DISCURSO DE SU SANTIDAD BENEDICTO XVI
A LOS OBISPOS DE PERÚ EN VISITA «AD LIMINA APOSTOLORUM»
Sala del Consistorio
Lunes 18 de mayo de 2009
Queridos Hermanos en el Episcopado:
1. Con el corazón lleno de la alegría pascual, don del Señor Resucitado, y como Sucesor de Pedro, os expreso mi cordial bienvenida, a la vez que “en mi acción de gracias a Dios os tengo siempre presentes” (1 Co 1,4). Agradezco a Monseñor Héctor Miguel Cabrejos Vidarte, Arzobispo de Trujillo y Presidente de la Conferencia Episcopal Peruana, las deferentes palabras que me ha dirigido en nombre de todos. En ellas reconozco la caridad y dedicación con que apacentáis vuestras Iglesias particulares.

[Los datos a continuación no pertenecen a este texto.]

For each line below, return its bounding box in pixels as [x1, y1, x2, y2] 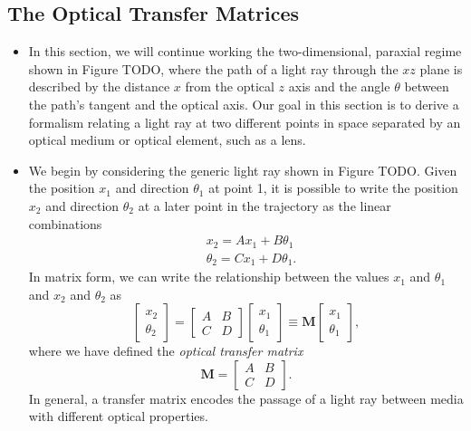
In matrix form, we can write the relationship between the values [28, 267, 389, 286]
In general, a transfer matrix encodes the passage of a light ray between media [28, 388, 464, 407]
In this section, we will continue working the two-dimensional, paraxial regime [28, 42, 462, 61]
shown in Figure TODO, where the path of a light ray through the [28, 59, 399, 78]
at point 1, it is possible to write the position [208, 178, 458, 197]
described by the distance [28, 77, 170, 96]
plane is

2. La visita ad limina apostolorum es una ocasión significativa para fortalecer los lazos de comunión con el Romano Pontífice y entre vosotros mismos, sabiendo que en vuestros desvelos pastorales ha de estar siempre presente la unidad de toda la Iglesia, para que vuestras comunidades, como piedras vivas, contribuyan a la edificación de todo el Pueblo de Dios (cf. 1 Pe 2,4-5). En efecto, “los Obispos, como legítimos sucesores de los Apóstoles y miembros del Colegio episcopal, han de ser siempre conscientes de que están unidos entre sí y mostrar su solicitud por todas las Iglesias” (Christus Dominus, 6). La experiencia nos dice, sin embargo, que esta unidad nunca se ve definitivamente lograda y que se debe construir y perfeccionar incesantemente, sin rendirse ante las dificultades objetivas y subjetivas, con el propósito de mostrar el verdadero rostro de la Iglesia católica, una y única.

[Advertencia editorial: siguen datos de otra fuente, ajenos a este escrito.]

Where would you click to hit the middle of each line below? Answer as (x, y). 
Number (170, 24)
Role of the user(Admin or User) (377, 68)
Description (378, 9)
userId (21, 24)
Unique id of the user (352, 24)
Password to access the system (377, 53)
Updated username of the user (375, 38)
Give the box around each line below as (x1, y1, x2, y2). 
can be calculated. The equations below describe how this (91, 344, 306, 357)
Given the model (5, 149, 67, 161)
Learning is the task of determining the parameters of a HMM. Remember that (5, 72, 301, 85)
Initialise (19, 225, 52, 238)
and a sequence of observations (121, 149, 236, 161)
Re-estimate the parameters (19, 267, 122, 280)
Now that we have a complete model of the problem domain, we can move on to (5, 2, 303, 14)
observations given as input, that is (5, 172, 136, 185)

También hoy, como a lo largo de toda la historia de la Iglesia, es imprescindible cultivar el espíritu de comunión, valorando las cualidades de cada uno de los hermanos que la divina Providencia ha querido poner a nuestro lado. De esta manera, los distintos miembros del Cuerpo de Cristo logran ayudarse mutuamente para llevar a cabo el quehacer cotidiano (cf. 1 Co 12, 24-26; Flp 2,1-4; Ga 6,2-3). Por eso, es preciso que los Obispos sientan la constante necesidad de mantener vivo y traducir concretamente en la práctica el afecto colegial, puesto que es “una ayuda inapreciable para leer con atención los signos de los tiempos y discernir con claridad lo que el Espíritu dice a las Iglesias” (Juan Pablo II, Exhort. Apost. Pastores gregis, 73).

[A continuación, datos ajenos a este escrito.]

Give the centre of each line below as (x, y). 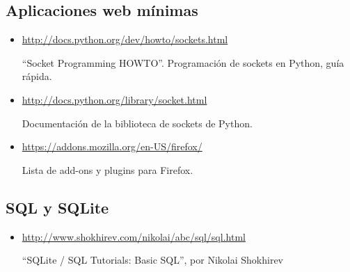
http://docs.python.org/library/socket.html (114, 99)
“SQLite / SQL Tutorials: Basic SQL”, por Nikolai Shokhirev (152, 260)
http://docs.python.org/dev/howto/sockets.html (125, 39)
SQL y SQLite (57, 207)
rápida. (37, 76)
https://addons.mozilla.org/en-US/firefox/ (112, 146)
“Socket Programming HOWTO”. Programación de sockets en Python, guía (183, 62)
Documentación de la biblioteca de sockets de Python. (137, 123)

3. La unidad auténtica en la Iglesia es siempre fuente inagotable de espíritu evangelizador. En este sentido, sé que estáis acogiendo, en vuestros programas pastorales, el impulso misionero promovido por la V Conferencia General del Episcopado Latinoamericano y del Caribe, celebrada en Aparecida, y especialmente la “Misión continental”, con vistas a que cada fiel aspire a la santidad tratando personalmente con el Señor Jesús, amándolo con perseverancia y conformando la propia vida con los criterios evangélicos, de modo que se creen comunidades eclesiales de intensa vida cristiana. Ciertamente, una Iglesia en misión relativiza sus problemas internos y mira con esperanza e ilusión al porvenir. Se trata de relanzar el espíritu misionero, no por temor al futuro, sino porque la Iglesia es una realidad dinámica y el verdadero discípulo de Jesucristo goza transmitiendo gratuitamente a otros su divina Palabra y compartiendo con ellos el amor que brota de su costado abierto en la cruz (cf. Mt 10,8; Jn 13,34-35; 19,33-34; 1 Co 9,16). En efecto, cuando la belleza y la verdad de Cristo conquistan nuestros corazones, experimentamos la alegría de ser sus discípulos y asumimos de modo convencido la misión de proclamar su mensaje redentor. A este respecto, os exhorto a convocar a todas las fuerzas vivas de vuestras Diócesis, para que caminen desde Cristo irradiando siempre la luz de su rostro, en particular a los hermanos que, tal vez por sentirse poco valorados o no suficientemente atendidos en sus necesidades espirituales y materiales, buscan en otras experiencias religiosas respuestas a sus inquietudes.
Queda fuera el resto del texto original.